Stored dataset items
+-------+
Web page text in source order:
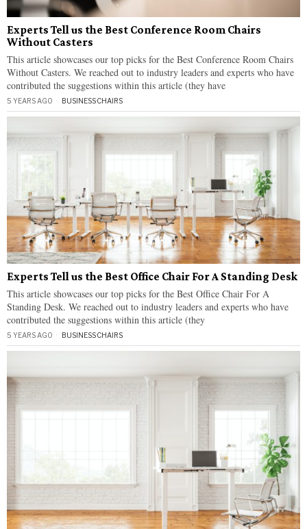
Experts Tell us the Best Conference Room Chairs
Without Casters
This article showcases our top picks for the Best Conference Room Chairs
Without Casters. We reached out to industry leaders and experts who have
contributed the suggestions within this article (they have
5 YEARS AGO BUSINESS·CHAIRS
Experts Tell us the Best Office Chair For A Standing Desk
This article showcases our top picks for the Best Office Chair For A
Standing Desk. We reached out to industry leaders and experts who have
contributed the suggestions within this article (they
5 YEARS AGO BUSINESS·CHAIRS
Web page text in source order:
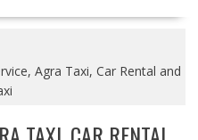
Agra Taxi, Car Rental and
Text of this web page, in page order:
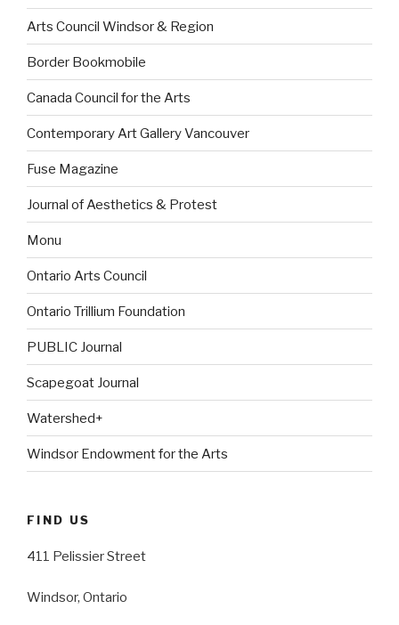
Arts Council Windsor & Region
Border Bookmobile
Canada Council for the Arts
Contemporary Art Gallery Vancouver
Fuse Magazine
Journal of Aesthetics & Protest
Monu
Ontario Arts Council
Ontario Trillium Foundation
PUBLIC Journal
Scapegoat Journal
Watershed+
Windsor Endowment for the Arts
FIND US
411 Pelissier Street
Windsor, Ontario
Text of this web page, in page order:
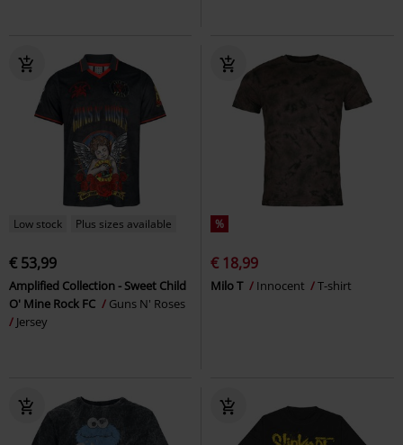
Low stock Plus sizes available
€ 53,99
Amplified Collection - Sweet Child
O' Mine Rock FC
Guns N' Roses
Jersey
%
€ 18,99
Milo T Innocent T-shirt
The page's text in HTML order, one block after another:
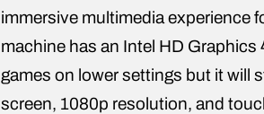
immersive multimedia experience
machine has an Intel HD Graphics
games on lower settings but it will
screen, 1080p resolution, and
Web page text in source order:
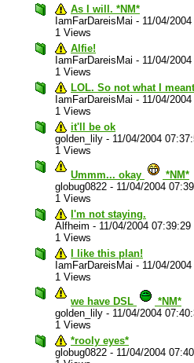
As I will. *NM*
IamFarDareisMai - 11/04/
1 Views
Alfie!
IamFarDareisMai - 11/04/
1 Views
LOL. So not what I
IamFarDareisMai - 11/04/
1 Views
it'll be ok
golden_lily - 11/04/2004
1 Views
Ummm... okay
*NM*
globug0822 - 11/04/2004
1 Views
I'm not staying.
Alfheim - 11/04/2004 07:39:29
1 Views
I like this plan!
IamFarDareisMai - 11/04/
1 Views
we have DSL
*NM*
golden_lily - 11/04/2004
1 Views
*rooly eyes*
globug0822 - 11/04/2004
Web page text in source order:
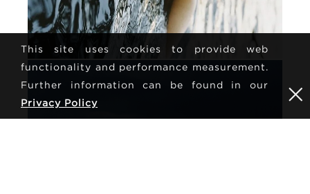
This site uses cookies to provide web
functionality and performance measurement.
Further information can be found in our
Privacy Policy
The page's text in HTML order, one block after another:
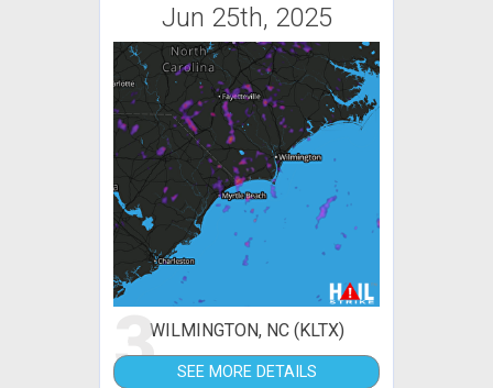
Jun 25th, 2025
3WILMINGTON, NC (KLTX)
SEE MORE DETAILS
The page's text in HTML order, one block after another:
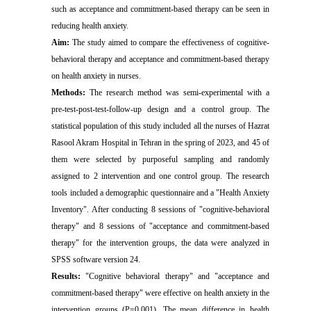
such as acceptance and commitment-based therapy can be seen in
reducing health anxiety.
Aim: The study aimed to compare the effectiveness of cognitive-
behavioral therapy and acceptance and commitment-based therapy
on health anxiety in nurses.
Methods: The research method was semi-experimental with a
pre-test-post-test-follow-up design and a control group. The
statistical population of this study included all the nurses of Hazrat
Rasool Akram Hospital in Tehran in the spring of 2023, and 45 of
them were selected by purposeful sampling and randomly
assigned to 2 intervention and one control group. The research
tools included a demographic questionnaire and a "Health Anxiety
Inventory". After conducting 8 sessions of "cognitive-behavioral
therapy" and 8 sessions of "acceptance and commitment-based
therapy" for the intervention groups, the data were analyzed in
SPSS software version 24.
Results: "Cognitive behavioral therapy" and "acceptance and
commitment-based therapy" were effective on health anxiety in the
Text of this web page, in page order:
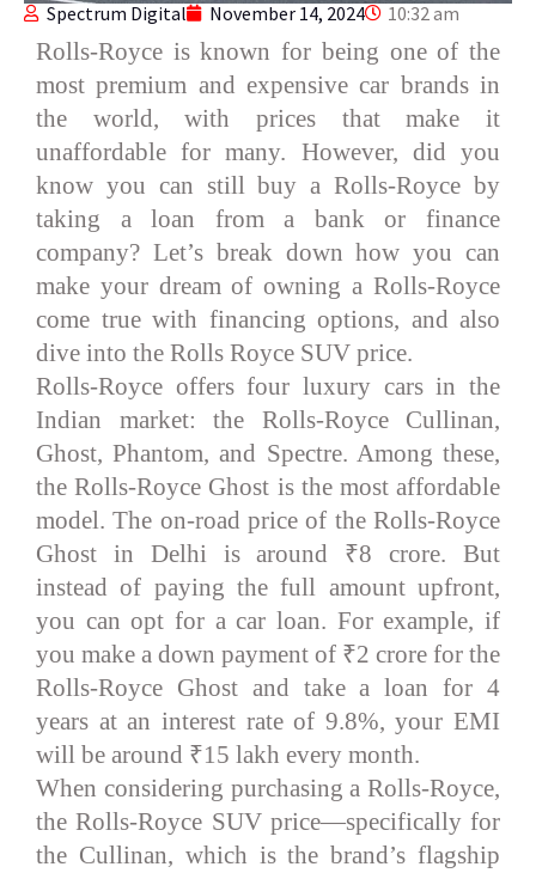
Spectrum Digital November 14, 2024 10:32 am
Rolls-Royce is known for being one of the
most premium and expensive car brands in
the world, with prices that make it
unaffordable for many. However, did you
know you can still buy a Rolls-Royce by
taking a loan from a bank or finance
company? Let’s break down how you can
make your dream of owning a Rolls-Royce
come true with financing options, and also
dive into the Rolls Royce SUV price.
Rolls-Royce offers four luxury cars in the
Indian market: the Rolls-Royce Cullinan,
Ghost, Phantom, and Spectre. Among these,
the Rolls-Royce Ghost is the most affordable
model. The on-road price of the Rolls-Royce
Ghost in Delhi is around ₹8 crore. But
instead of paying the full amount upfront,
you can opt for a car loan. For example, if
you make a down payment of ₹2 crore for the
Rolls-Royce Ghost and take a loan for 4
years at an interest rate of 9.8%, your EMI
will be around ₹15 lakh every month.
When considering purchasing a Rolls-Royce,
the Rolls-Royce SUV price—specifically for
the Cullinan, which is the brand’s flagship
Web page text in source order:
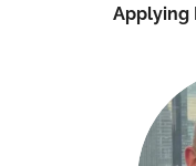
Applying
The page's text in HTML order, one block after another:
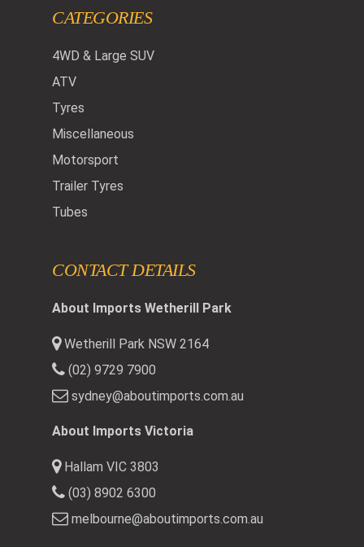
CATEGORIES
4WD & Large SUV
ATV
Tyres
Miscellaneous
Motorsport
Trailer Tyres
Tubes
CONTACT DETAILS
About Imports Wetherill Park
Wetherill Park NSW 2164
(02) 9729 7900
sydney@aboutimports.com.au
About Imports Victoria
Hallam VIC 3803
(03) 8902 6300
melbourne@aboutimports.com.au
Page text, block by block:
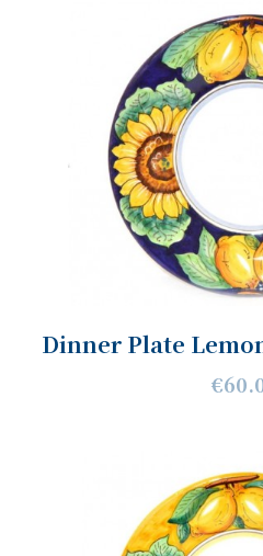
Dinner Plate
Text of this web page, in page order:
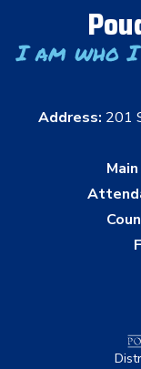
I am who I
Address: 201
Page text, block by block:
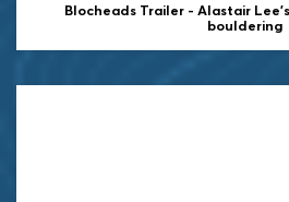
Blocheads Trailer - Alastair
bouldering
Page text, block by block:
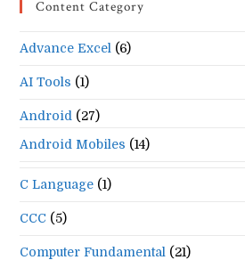
Content Category
Advance Excel (6)
AI Tools (1)
Android (27)
Android Mobiles (14)
C Language (1)
CCC (5)
Computer Fundamental (21)
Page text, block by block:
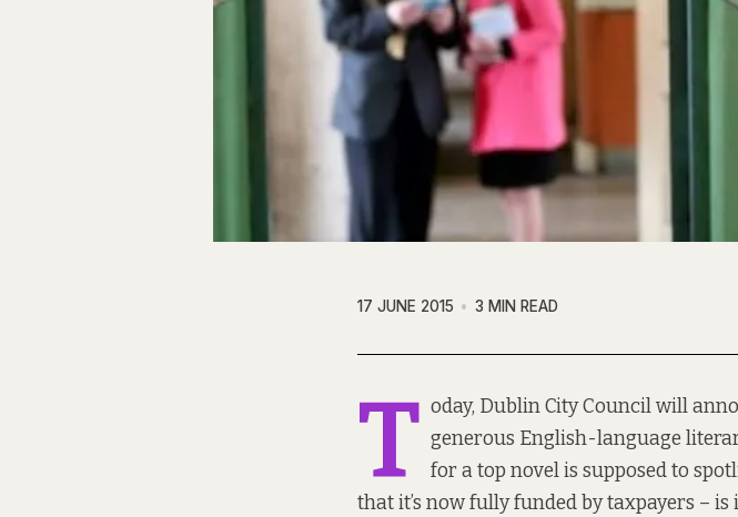
17 JUNE 2015 3 MIN READ
T oday, Dublin City Council will
generous English-language
for a top novel is supposed to
that it’s now fully funded by taxpayers – is
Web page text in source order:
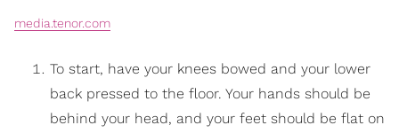
media.tenor.com
To start, have your knees bowed and your lower
back pressed to the floor. Your hands should be
behind your head, and your feet should be flat on
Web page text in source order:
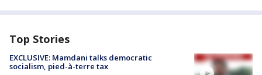
Top Stories
EXCLUSIVE: Mamdani talks democratic
socialism, pied-à-terre tax
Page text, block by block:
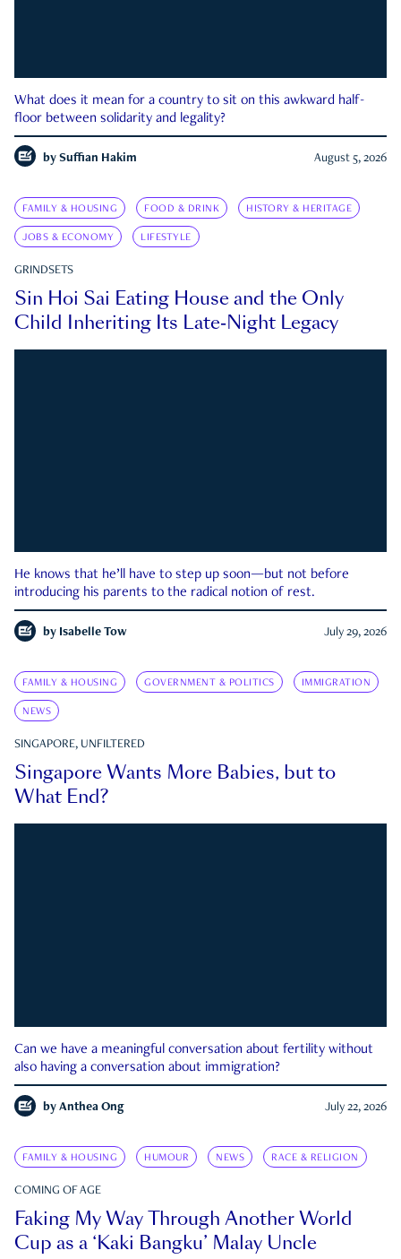
What does it mean for a country to sit on this awkward half-
floor between solidarity and legality?
by Suffian Hakim August 5, 2026
FAMILY & HOUSING FOOD & DRINK HISTORY & HERITAGE
JOBS & ECONOMY LIFESTYLE
GRINDSETS
Sin Hoi Sai Eating House and the Only
Child Inheriting Its Late-Night Legacy
He knows that he’ll have to step up soon—but not before
introducing his parents to the radical notion of rest.
by Isabelle Tow July 29, 2026
FAMILY & HOUSING GOVERNMENT & POLITICS IMMIGRATION
NEWS
SINGAPORE, UNFILTERED
Singapore Wants More Babies, but to
What End?
Can we have a meaningful conversation about fertility without
also having a conversation about immigration?
by Anthea Ong July 22, 2026
FAMILY & HOUSING HUMOUR NEWS RACE & RELIGION
COMING OF AGE
Faking My Way Through Another World
Cup as a ‘Kaki Bangku’ Malay Uncle
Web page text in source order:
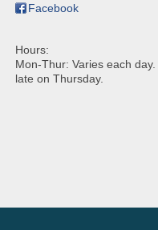
Facebook
Hours:
Mon-Thur: Varies each
late on Thursday.
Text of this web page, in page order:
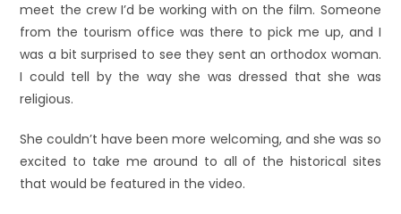
meet the crew I’d be working with on the film. Someone
from the tourism office was there to pick me up, and I
was a bit surprised to see they sent an orthodox woman.
I could tell by the way she was dressed that she was
religious.
She couldn’t have been more welcoming, and she was so
excited to take me around to all of the historical sites
that would be featured in the video.
+-------+
_Problem to solve_. What is needed is each line from the records with the word "make" in it.

_Answer_.
the world, with prices that make it
make your dream of owning a Rolls-Royce
you make a down payment of ₹2 crore for the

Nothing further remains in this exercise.